Dr. Sc. Psych., Professor A.A. Baranov1
Dr. Hab., Professor V.P. Ovechkin1
PhD, Associate Professor A.S. Suntsova1
1Udmurt State University, Izhevsk

Keywords: self-regulation, Paralympic sports, inclusive practices.

Background. The Paralympian movement has evolved into a highly popular sport system with the growing competitiveness for the last decade and, hence, a high demand for the individual determination and resource [3], with the mental fitness being commonly ranked among the top priority qualities of the athletes as underlined by many researchers including the national ones (V.A. Ivanov, A.V. Morozov, A.A. Banayan, I.N. Voroshin, A.G. Abalyan, S.A. Babchenko, V.D. Yemelyanov et al.).

Modern mental conditioning systems normally offer special mental control perfection trainings to improve the individual stress tolerance and resource mobilization qualities, step up the willpower, physicality and the ability to effectively recover after high-intensity sport-specific stresses. Progress in the mental self-regulation abilities will be secured both by the situational stress tolerance improvements in the training and competitive process and the personality development components focused on the individual motivations, self-ratings, social settings, emotional and volitional qualities and control etc. [1]. That is why the mental conditioning component of an athletic training system shall be designed on an uninterrupted basis and offer a variety of high-intensity focused training models and tools (applicable in the precompetitive periods) and maintenance training cycles in the interim periods. The modern Paralympian movement tends to make a growing emphasis on its socializing and rehabilitative missions and components. The core idea of these missions is that the sports improve the living standards of the disabled people and help them reinstate themselves and cope with the inferiority complexes [2], with these socializing abilities secured rather by the determined and optimistic social standings than the competitive accomplishments as such. A modern record holder in a Paralympic sport is expected to act as an ambassador for the sport and his/her social group to help the socially disadvantaged groups being fully acknowledged by communities to facilitate the sport movement being increasingly appreciated as the field for self-assertion and fulfillment by many other people with health disabilities and limitations. Modern inclusive approach in this context may be interpreted as the variety of social inclusion prioritizing practices fostering high compassion and cooperation of the athletes and offering multiple mutual benefits for the process participants.

Objective of the study was to rate benefits of the new inclusive mental training practices to improve the self-regulation qualities and abilities of the Paralympians with musculoskeletal disorders.

Methods and structure of the study. The training model piloting experiment was designed to include the following two modules: Module 1 of combined mental training practices to improve the energy resource and stress tolerance in the precompetitive training periods; and Module 2 dominated by inclusive off-sport socializing practices with a special priority to the individual mental controls and personality progress.

Most of the study was run during the education/ training cycles of elite national cross-country skiers and biathletes in the precompetitive periods prior to the Russian Championships.
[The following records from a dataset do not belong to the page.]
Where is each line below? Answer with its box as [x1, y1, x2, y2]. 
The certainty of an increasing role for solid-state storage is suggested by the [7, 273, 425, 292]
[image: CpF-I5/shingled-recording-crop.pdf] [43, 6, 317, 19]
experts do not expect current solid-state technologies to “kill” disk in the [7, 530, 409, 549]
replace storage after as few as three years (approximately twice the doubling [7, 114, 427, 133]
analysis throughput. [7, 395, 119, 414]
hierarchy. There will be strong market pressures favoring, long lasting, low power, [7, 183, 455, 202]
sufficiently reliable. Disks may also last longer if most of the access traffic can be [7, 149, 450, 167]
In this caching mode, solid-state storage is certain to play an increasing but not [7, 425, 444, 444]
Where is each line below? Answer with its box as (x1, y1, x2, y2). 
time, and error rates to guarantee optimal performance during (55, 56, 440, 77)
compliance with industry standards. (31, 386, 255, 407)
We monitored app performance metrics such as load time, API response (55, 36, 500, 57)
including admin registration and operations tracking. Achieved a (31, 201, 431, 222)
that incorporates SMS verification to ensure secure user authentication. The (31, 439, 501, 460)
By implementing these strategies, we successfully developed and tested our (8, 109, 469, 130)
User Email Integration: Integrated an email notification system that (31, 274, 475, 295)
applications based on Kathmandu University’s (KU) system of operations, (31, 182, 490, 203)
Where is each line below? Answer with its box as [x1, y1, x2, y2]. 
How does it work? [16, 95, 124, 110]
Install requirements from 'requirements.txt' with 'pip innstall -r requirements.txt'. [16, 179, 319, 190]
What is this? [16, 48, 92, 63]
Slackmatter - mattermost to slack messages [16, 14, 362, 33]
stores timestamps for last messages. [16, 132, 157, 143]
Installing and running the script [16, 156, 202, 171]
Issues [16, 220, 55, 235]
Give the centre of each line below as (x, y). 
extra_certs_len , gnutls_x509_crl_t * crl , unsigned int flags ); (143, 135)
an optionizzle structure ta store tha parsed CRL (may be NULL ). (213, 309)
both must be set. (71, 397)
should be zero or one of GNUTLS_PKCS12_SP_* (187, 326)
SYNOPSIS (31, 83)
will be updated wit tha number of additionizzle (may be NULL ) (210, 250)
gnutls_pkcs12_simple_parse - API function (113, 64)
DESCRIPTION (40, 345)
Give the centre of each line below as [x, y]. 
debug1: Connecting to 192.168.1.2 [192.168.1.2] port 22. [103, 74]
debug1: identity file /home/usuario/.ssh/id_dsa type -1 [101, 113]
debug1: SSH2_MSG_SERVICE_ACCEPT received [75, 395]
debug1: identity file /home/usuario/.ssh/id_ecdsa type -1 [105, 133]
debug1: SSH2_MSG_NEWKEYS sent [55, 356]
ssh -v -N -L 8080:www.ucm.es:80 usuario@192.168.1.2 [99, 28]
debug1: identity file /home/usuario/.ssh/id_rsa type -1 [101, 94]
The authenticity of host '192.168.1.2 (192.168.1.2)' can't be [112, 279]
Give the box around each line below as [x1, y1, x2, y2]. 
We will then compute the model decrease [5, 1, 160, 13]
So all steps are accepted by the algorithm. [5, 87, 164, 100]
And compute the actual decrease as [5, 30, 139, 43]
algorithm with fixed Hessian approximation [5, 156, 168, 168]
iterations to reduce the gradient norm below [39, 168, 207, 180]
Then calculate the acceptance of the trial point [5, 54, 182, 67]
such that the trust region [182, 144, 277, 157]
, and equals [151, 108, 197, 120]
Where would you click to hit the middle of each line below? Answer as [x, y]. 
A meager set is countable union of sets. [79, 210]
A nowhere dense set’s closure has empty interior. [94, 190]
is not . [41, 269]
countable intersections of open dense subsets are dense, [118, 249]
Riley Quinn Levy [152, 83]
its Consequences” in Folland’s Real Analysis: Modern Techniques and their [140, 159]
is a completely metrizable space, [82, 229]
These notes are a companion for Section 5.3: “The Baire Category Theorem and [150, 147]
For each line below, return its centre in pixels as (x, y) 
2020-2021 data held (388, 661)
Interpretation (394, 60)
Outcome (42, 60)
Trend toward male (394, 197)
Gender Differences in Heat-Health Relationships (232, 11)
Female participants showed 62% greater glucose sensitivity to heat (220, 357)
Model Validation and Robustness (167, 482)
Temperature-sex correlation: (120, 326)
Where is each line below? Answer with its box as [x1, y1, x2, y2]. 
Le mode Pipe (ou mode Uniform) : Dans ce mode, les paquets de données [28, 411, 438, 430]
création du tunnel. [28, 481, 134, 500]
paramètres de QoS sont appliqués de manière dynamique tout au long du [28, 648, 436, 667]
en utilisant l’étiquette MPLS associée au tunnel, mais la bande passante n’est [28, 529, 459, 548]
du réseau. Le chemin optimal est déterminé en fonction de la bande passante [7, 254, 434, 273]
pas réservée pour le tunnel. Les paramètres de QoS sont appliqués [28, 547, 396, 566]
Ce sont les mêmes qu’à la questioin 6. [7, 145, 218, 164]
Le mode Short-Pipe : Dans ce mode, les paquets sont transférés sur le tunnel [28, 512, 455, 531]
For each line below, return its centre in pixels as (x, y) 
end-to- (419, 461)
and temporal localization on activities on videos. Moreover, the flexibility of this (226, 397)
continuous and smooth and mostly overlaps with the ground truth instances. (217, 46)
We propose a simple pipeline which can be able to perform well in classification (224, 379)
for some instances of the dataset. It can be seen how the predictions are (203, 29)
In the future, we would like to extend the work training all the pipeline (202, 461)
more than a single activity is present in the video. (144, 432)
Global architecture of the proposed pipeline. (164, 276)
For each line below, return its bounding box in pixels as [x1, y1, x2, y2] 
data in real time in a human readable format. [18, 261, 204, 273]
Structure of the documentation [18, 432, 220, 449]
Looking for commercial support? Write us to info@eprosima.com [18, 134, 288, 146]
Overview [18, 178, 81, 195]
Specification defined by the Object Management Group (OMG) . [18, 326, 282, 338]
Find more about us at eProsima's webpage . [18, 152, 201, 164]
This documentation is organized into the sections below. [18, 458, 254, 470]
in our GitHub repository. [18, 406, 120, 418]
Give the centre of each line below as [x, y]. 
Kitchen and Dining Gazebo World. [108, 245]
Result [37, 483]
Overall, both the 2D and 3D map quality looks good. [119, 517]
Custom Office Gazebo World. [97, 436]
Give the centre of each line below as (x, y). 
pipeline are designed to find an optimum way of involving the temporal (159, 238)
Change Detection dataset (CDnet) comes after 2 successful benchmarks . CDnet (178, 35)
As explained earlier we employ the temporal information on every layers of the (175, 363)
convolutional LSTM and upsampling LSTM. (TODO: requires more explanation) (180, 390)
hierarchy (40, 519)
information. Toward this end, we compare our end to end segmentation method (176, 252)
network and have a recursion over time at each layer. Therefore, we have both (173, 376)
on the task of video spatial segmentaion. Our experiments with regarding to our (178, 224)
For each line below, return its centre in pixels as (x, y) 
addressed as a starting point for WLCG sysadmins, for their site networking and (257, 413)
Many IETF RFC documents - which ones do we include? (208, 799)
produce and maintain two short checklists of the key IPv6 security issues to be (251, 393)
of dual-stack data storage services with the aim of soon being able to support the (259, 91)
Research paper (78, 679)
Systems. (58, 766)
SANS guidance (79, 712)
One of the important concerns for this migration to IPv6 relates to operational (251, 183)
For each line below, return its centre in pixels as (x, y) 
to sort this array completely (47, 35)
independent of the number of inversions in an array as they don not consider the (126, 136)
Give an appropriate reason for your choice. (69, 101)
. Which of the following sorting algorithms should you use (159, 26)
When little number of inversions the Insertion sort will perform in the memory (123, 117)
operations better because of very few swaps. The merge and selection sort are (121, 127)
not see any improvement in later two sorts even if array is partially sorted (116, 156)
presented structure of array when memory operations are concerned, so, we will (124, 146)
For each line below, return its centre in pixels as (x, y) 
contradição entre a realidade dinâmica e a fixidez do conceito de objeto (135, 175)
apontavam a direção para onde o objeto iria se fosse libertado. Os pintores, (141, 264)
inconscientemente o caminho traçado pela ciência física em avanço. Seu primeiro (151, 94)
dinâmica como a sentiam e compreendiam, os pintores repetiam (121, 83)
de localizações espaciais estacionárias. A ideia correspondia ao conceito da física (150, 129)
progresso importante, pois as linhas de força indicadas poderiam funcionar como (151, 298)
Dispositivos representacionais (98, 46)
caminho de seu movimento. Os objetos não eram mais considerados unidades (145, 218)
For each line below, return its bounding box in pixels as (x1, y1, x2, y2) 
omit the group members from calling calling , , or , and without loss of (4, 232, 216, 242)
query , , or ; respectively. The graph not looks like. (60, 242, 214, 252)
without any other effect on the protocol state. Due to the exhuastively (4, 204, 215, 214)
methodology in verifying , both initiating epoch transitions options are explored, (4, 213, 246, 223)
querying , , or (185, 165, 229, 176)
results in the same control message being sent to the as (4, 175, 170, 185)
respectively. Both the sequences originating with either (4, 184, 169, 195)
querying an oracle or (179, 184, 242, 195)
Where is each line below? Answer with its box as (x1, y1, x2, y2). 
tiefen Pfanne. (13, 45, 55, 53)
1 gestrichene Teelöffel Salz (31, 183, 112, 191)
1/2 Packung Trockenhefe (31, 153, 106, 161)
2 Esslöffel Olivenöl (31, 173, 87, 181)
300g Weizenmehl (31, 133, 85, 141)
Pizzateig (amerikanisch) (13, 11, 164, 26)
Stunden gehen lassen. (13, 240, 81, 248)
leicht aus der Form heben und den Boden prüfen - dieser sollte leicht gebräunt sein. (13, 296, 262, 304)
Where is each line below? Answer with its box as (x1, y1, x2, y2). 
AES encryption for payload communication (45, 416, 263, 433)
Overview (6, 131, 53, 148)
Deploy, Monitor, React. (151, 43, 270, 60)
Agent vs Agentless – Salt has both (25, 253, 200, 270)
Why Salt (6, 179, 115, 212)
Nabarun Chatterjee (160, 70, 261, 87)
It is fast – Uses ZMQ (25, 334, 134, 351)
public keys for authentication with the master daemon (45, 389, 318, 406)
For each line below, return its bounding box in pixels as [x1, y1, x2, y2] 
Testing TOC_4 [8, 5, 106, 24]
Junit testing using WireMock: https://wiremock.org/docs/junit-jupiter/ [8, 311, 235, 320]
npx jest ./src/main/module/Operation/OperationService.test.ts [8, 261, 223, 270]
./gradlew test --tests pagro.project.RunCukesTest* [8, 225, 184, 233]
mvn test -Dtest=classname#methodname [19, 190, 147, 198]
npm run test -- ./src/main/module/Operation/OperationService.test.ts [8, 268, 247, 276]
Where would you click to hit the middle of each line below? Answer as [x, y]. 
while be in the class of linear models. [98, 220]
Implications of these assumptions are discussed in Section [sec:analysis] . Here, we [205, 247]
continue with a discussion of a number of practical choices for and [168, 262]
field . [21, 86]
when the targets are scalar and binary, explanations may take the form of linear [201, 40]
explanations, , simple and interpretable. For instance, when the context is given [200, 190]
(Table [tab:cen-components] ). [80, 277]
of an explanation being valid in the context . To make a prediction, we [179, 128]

Sampled for the study were athletes with musculoskeletal impairments (n=14, including 6 females and 8 males). The experimental data were mined and the training process records with instructions from the team psychologists were collected and processed by V.A. Lekomtsev, Honorary Master of Sport of Russia, two-times Paralympic (2014) Champion and three-times World Champion in cross-country ski races and biathlon, under supervision from Associate Professor A.S. Suntsova. The mental training system offered combined autogenic trainings, suggested relaxation, mental conditioning with audio records by P.V. Bundzen and V.I. Balandin; plus visual-auditory stimulations. The mental control excelling course was geared to attain the following goals: correct/ mitigate negative mental/ emotional conditions; improve the stress tolerance; master rehabilitation practices applicable after hard trainings; and step up the individual motivations for progress.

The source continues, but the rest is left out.